**PROBLEM**
Output the listing word for word, minus pictures.
DATA UNDER STUDY section start
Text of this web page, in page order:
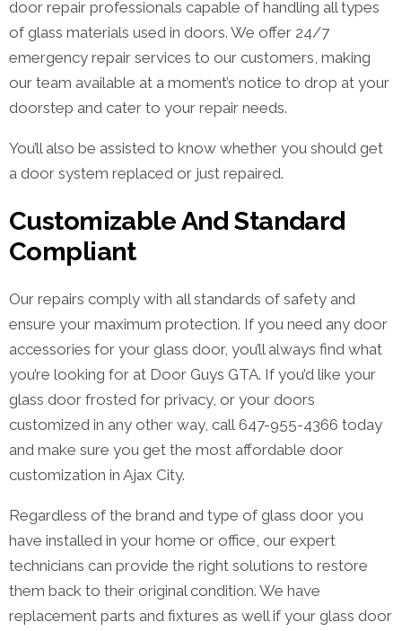
door repair professionals capable of handling all types
of glass materials used in doors. We offer 24/7
emergency repair services to our customers, making
our team available at a moment’s notice to drop at your
doorstep and cater to your repair needs.
You’ll also be assisted to know whether you should get
a door system replaced or just repaired.
Customizable And Standard
Compliant
Our repairs comply with all standards of safety and
ensure your maximum protection. If you need any door
accessories for your glass door, you’ll always find what
you’re looking for at Door Guys GTA. If you’d like your
glass door frosted for privacy, or your doors
customized in any other way, call 647-955-4366 today
and make sure you get the most affordable door
customization in Ajax City.
Regardless of the brand and type of glass door you
have installed in your home or office, our expert
technicians can provide the right solutions to restore
them back to their original condition. We have
replacement parts and fixtures as well if your glass door
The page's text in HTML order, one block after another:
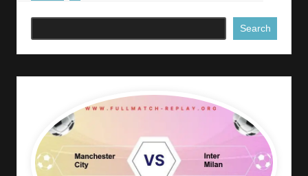
Search
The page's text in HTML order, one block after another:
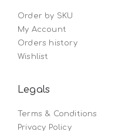
Order by SKU
My Account
Orders history
Wishlist
Legals
Terms & Conditions
Privacy Policy
DATA UNDER STUDY section end
**THE COMPLETED TASK**
Text of this web page, in page order:
door repair professionals capable of handling all types
of glass materials used in doors. We offer 24/7
emergency repair services to our customers, making
our team available at a moment’s notice to drop at your
doorstep and cater to your repair needs.
You’ll also be assisted to know whether you should get
a door system replaced or just repaired.
Customizable And Standard
Compliant
Our repairs comply with all standards of safety and
ensure your maximum protection. If you need any door
accessories for your glass door, you’ll always find what
you’re looking for at Door Guys GTA. If you’d like your
glass door frosted for privacy, or your doors
customized in any other way, call 647-955-4366 today
and make sure you get the most affordable door
customization in Ajax City.
Regardless of the brand and type of glass door you
have installed in your home or office, our expert
technicians can provide the right solutions to restore
them back to their original condition. We have
replacement parts and fixtures as well if your glass door
The page's text in HTML order, one block after another:
Search
The page's text in HTML order, one block after another:
Order by SKU
My Account
Orders history
Wishlist
Legals
Terms & Conditions
Privacy Policy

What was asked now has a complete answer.